FN: Would you ever consider designing for another large fashion house again?

BA: No. It's now about building [Brian Atwood].


FN: What's the most fulfilling aspect of being in the footwear industry?
Besides making women happy? Because that's my No. 1. Women and their shoes is such a magical and personal relationship, and for people to save their money and spend their income to buy my shoes is the biggest compliment I could receive. [As for the industry specifically], I love that it still feels [small]. It's such a huge industry, but I love that it almost feels like a home-run business. People will give you their opinions, and other shoe designers aren't afraid to talk about their successes. It's not that much of a back-stabbing industry, which is really a plus.

FN: What are some of the frustrating things?
BA: Deliveries, factories, production — all of that is always challenging, but it's something everyone is dealing with. Of course, [footwear is technically] more difficult [than ready-to-wear], with shoe [parts] coming from all different places. I can't just do it at a sewing machine. I need the structure, the heel, the upper and all the components. ... I source mainly from Italy and some from France. We're very local, and it's convenient that I'm in Milan and my factory is less than an hour from where I am. So if there's drama — and there always is — I can easily get there.
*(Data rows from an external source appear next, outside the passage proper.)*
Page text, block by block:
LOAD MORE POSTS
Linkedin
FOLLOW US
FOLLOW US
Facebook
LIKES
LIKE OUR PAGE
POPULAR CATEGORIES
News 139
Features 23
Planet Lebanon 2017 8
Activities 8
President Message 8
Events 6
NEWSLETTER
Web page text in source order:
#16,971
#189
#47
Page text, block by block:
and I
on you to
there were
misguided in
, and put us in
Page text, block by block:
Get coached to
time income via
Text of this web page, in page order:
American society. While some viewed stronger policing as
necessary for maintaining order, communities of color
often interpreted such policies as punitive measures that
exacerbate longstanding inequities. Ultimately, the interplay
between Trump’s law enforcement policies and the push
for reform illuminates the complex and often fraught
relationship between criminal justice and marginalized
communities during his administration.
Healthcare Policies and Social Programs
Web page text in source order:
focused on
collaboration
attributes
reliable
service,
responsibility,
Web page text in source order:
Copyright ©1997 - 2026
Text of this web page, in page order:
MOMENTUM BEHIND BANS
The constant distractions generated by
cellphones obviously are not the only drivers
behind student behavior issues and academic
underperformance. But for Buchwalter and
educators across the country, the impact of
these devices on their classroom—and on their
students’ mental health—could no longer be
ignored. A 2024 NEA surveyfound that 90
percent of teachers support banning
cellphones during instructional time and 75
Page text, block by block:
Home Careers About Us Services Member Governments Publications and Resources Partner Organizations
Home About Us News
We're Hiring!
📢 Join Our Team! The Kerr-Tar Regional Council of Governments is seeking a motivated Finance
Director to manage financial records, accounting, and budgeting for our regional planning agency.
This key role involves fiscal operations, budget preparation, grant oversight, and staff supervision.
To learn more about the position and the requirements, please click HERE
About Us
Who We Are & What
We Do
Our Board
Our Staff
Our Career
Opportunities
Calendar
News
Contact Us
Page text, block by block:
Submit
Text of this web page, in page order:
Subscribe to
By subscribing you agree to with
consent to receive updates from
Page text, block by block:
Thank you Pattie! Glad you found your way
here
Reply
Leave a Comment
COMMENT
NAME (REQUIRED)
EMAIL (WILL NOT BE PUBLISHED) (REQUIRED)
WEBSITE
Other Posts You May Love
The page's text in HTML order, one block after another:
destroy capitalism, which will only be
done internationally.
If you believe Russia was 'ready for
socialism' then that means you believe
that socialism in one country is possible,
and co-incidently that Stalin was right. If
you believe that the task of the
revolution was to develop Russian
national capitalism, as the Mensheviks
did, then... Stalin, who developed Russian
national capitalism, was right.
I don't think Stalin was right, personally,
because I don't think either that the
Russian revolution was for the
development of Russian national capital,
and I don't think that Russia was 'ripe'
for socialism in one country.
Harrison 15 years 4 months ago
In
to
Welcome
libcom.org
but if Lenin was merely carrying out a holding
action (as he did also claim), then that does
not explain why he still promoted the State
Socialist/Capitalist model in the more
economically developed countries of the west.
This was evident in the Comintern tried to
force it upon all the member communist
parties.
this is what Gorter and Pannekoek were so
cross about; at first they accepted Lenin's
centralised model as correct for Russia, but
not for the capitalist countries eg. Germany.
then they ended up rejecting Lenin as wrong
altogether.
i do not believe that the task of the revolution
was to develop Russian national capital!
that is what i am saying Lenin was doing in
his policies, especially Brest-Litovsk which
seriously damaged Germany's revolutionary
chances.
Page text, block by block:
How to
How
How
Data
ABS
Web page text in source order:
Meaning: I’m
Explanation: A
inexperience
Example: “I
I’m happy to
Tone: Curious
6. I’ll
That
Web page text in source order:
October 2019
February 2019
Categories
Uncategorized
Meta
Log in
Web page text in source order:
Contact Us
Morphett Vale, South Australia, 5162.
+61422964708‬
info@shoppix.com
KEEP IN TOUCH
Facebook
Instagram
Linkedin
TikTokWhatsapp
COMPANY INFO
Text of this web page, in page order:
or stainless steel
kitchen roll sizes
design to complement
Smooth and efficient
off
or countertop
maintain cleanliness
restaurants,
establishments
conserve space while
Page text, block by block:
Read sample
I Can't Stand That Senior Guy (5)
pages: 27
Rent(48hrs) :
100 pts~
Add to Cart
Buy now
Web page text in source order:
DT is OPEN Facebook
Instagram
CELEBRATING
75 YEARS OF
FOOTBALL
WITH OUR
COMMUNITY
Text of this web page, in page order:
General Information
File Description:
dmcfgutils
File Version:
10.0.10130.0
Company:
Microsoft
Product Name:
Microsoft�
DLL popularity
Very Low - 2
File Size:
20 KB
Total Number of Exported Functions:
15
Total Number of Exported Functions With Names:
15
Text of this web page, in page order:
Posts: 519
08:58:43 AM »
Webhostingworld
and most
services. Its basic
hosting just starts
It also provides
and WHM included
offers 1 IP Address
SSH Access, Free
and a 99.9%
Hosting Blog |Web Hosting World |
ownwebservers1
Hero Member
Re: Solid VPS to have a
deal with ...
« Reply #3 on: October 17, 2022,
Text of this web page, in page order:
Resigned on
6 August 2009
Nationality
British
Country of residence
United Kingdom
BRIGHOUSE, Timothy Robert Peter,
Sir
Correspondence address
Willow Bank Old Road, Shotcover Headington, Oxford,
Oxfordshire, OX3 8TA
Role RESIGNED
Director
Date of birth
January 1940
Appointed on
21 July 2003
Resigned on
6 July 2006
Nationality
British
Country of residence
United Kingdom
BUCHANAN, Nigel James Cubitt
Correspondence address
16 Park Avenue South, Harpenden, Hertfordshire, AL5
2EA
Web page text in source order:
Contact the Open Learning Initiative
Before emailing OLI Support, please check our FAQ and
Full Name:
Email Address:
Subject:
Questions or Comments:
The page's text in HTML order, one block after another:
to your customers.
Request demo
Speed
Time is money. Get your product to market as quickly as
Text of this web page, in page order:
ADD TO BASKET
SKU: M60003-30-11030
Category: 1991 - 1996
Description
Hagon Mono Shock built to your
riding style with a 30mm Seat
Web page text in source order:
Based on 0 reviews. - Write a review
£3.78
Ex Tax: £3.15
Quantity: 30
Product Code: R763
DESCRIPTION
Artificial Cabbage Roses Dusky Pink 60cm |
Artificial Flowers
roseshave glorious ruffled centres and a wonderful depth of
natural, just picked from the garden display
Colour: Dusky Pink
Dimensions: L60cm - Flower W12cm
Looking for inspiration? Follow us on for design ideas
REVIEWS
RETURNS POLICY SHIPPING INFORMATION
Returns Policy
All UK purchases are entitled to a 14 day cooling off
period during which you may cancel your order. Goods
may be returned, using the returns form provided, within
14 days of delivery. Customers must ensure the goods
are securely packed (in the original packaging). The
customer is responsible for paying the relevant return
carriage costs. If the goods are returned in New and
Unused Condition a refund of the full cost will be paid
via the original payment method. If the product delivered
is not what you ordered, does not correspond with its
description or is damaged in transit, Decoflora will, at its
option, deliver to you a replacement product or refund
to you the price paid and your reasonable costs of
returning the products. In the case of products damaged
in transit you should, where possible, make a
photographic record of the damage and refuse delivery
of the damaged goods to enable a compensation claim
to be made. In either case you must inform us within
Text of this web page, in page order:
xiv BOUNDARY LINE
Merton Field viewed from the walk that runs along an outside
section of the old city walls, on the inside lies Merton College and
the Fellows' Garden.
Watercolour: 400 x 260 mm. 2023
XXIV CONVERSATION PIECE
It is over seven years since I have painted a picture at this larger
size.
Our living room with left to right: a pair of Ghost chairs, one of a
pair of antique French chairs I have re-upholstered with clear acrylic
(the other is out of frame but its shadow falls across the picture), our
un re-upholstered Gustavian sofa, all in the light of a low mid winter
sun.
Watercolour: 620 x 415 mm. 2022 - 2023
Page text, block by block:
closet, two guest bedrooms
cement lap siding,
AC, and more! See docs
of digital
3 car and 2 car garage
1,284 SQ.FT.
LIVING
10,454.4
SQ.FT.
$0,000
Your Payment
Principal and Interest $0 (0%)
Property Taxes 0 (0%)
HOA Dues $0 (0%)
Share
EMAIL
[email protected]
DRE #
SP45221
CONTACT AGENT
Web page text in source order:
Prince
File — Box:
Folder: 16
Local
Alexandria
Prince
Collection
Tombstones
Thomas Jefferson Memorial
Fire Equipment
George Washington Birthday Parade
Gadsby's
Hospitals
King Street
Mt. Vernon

FN: How does your international lifestyle influence the way you design?
BA: It's always been very important to me to have that link to Europe, and Italy has been that link. You definitely get a different flair just being [there]. Being in New York is great because you see so many different things on the street, and then you go back to Europe and see a totally different aesthetic.

FN: Will the Jones deal help you expand your own line?
BA: This will certainly help plans for other divisions move along. We'll look into retail space, whether it's in the next year or the following year. We've spoken about doing a small online store [for the main line] with just our top [styles], like the Maniacs, and a very tight [selection of the] staples, and that could happen as early as February. I [don't want it to be] competitive with our retailers, but I see it as something a little special and done by us, like the Italian expression, "fatto in casa." I like that little term, like "made in the home."